Single by Black Label Society featuring Ozzy Osbourne

from the album The Blessed Hellride
- Released: April 22, 2003
- Genre: Heavy metal
- Length: 3:15
- Label: Spitfire
- Songwriter: Zakk Wylde
- Producer: Zakk Wylde

= Stillborn (song) =

"Stillborn" is a song by American heavy metal band Black Label Society from the album The Blessed Hellride. It was also released as a single. Zakk Wylde's own vocal style also became quite similar to Ozzy Osbourne's for this record, while Osbourne was featured in the song on chorus singing with Wylde the lines, "The feelings I once felt are now Dead and gone. I've waited here for you for so very long."

"Stillborn" tells the story of a man whose girlfriend treats him so poorly and takes so much advantage of him that his love for her dies, leaving him feeling dead as well. Wylde insists that it is not autobiographical and that if any girl were to treat him like that, he would simply break up with her.

The music video was directed by Rob Zombie, featuring his signature style of blue lighting, zombies, and a regular female cameo, Rob Zombie's wife Sheri Moon Zombie. The idea came together while touring together on Ozzfest.

Wylde has performed an acoustic version of "Stillborn" that is not only longer but also features a much different sound, following an acoustic solo throughout much of song.

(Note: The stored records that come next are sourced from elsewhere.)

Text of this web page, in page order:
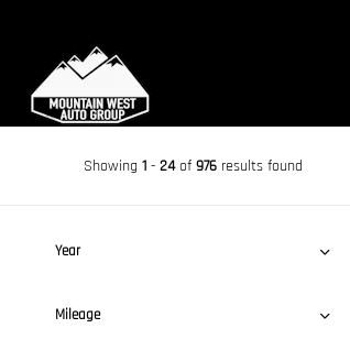
Showing 1- 24of 976results found
Year
Mileage
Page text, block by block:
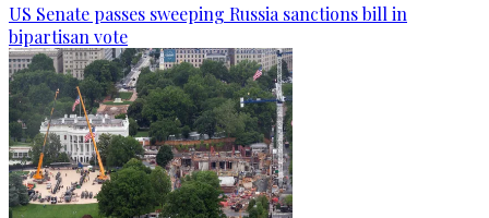
US Senate passes sweeping Russia sanctions bill in
bipartisan vote
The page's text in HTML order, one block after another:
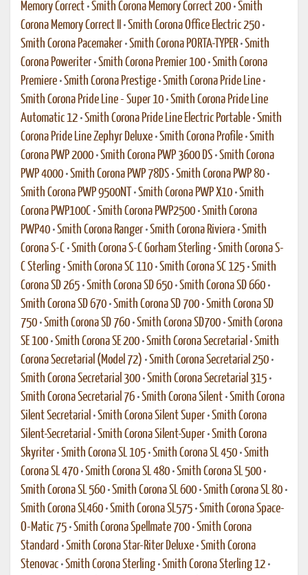
Memory Correct •Smith Corona Memory Correct 200 •Smith
Corona Memory Correct II
•Smith Corona Office Electric 250 •
Smith Corona Pacemaker •Smith Corona PORTA-TYPER •Smith
Corona Poweriter •Smith Corona Premier 100 •Smith Corona
Premiere •Smith Corona Prestige •Smith Corona Pride Line •
Smith Corona Pride Line - Super 10 •Smith Corona Pride Line
Automatic 12 •Smith Corona Pride Line Electric Portable •Smith
Corona Pride Line Zephyr Deluxe •Smith Corona Profile •Smith
Corona PWP 2000 •Smith Corona PWP 3600 DS •Smith Corona
PWP 4000 •Smith Corona PWP 78DS •Smith Corona PWP 80 •
Smith Corona PWP 9500NT
•Smith Corona PWP X10 •Smith
Corona PWP100C •Smith Corona PWP2500 •Smith Corona
PWP40 •Smith Corona Ranger •Smith Corona Riviera •Smith
Corona S-C •Smith Corona S-C Gorham Sterling •Smith Corona S-
C Sterling •Smith Corona SC 110 •Smith Corona SC 125 •Smith
Corona SD 265 •Smith Corona SD 650 •Smith Corona SD 660 •
Smith Corona SD 670 •Smith Corona SD 700 •Smith Corona SD
750 •Smith Corona SD 760 •Smith Corona SD700 •Smith Corona
SE 100 •Smith Corona SE 200 •Smith Corona Secretarial •Smith
Corona Secretarial (Model 72) •Smith Corona Secretarial 250 •
Smith Corona Secretarial 300 •Smith Corona Secretarial 315 •
Smith Corona Secretarial 76 •Smith Corona Silent •Smith Corona
Silent Secretarial •Smith Corona Silent Super •Smith Corona
Silent-Secretarial •Smith Corona Silent-Super •Smith Corona
Skyriter •Smith Corona SL 105 •Smith Corona SL 450 •Smith
Corona SL 470 •Smith Corona SL 480 •Smith Corona SL 500 •
Smith Corona SL 560 •Smith Corona SL 600 •Smith Corona SL 80 •
Smith Corona SL460 •Smith Corona SL575 •Smith Corona Space-
O-Matic 75 •Smith Corona Spellmate 700 •Smith Corona
Standard •Smith Corona Star-Riter Deluxe •Smith Corona
Stenovac •Smith Corona Sterling •Smith Corona Sterling 12 •
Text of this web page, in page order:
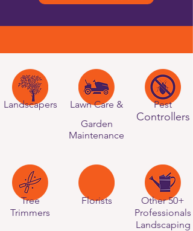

"Stillborn" appears in the 2008 video game Guitar Hero World Tour, with the singer as Zakk Wylde. It is the encore in the guitar career after defeating Wylde in a guitar duel.

==Certifications==

| Region | Certification | Certified units/sales |
| Canada (Music Canada) | Gold | 40,000^{‡} |
^{‡} Sales+streaming figures based on certification alone.